In Istanbul last night there were more people on the street for a Friday night stroll than I’ve seen in my neighbourhood in the past two years.
There were boys arm in arm waving their football team flags (Turkey vs Germany), girls with their heads pressed together giggled their way through the crowds, and women in the hijab held each others hands and threaded their way past footballers, pubbers, and foreigners.
I got the sense that there are as many Istanbuls as there are people who live here.

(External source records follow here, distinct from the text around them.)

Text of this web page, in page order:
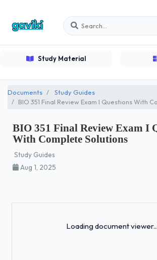
Study Material
Documents
Study Guides
BIO 351 Final Review Exam I Questions With
BIO 351 Final Review Exam I
With Complete Solutions
Study Guides
Aug 1, 2025
Loading document viewer...
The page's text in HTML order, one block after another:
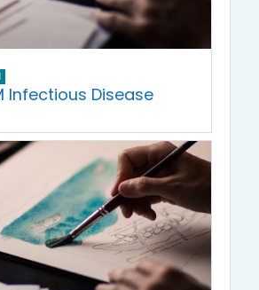
Infectious Disease
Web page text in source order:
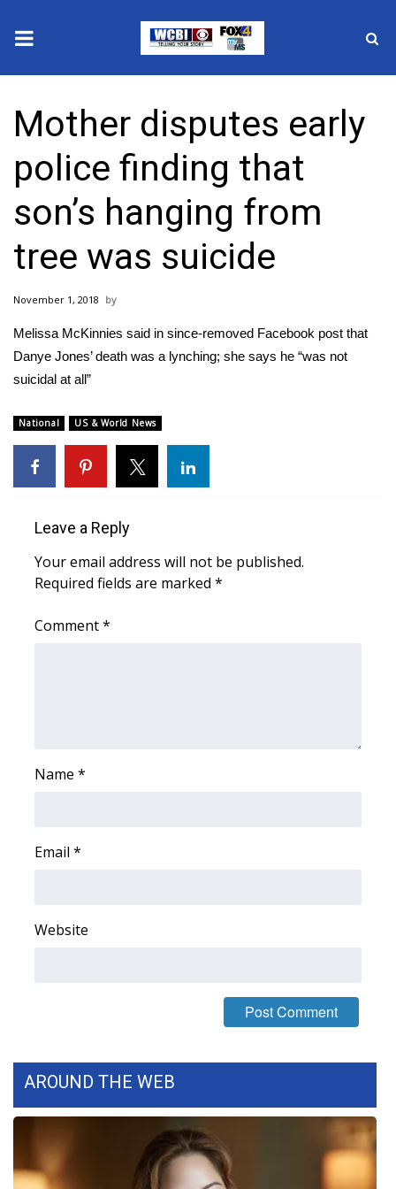
2025 Municipal Elections
Crime
Local News
National/World News
MidMorning with WCBI
Sunrise & Midday Guests
Sports
2026 High School Football Tour
Local Sports
College Sports
Viewers Choice Awards 2026
2026 March Mayhem 3 in 1
WCBI Cutest Couple 2026
Mother disputes early
police finding that
son’s hanging from
tree was suicide
November 1, 2018
Melissa McKinnies said in since-removed Facebook post that
Danye Jones’ death was a lynching; she says he “was not
suicidal at all”
National US & World News
Leave a Reply
Your email address will not be published.
Required fields are marked *
Comment*
Name *
Email *
Website
AROUND THE WEB
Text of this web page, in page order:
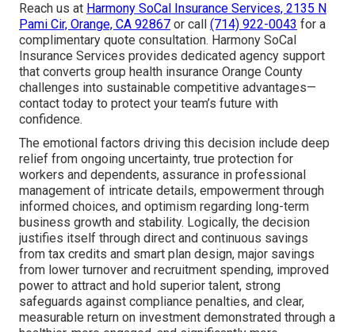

Like Istanbul, Vancouver is a beautiful port city with a mash of cultures seeming to bring out the best in each other. But unlike Istanbul I don’t think Vancouver could keep a big secret. We walked through the Basilica Cistern. It is a vast underground water cistern that was built in 532. Apparently when the Ottomans tok over the city nobody bothered to tell them about it. It took the 100 years to find it. They found it only after the discovered that locals had been drawing water and fishing from it be dropping buckets into it through holes in their basements. I can’t imagine Vancouver keeping a secret that big.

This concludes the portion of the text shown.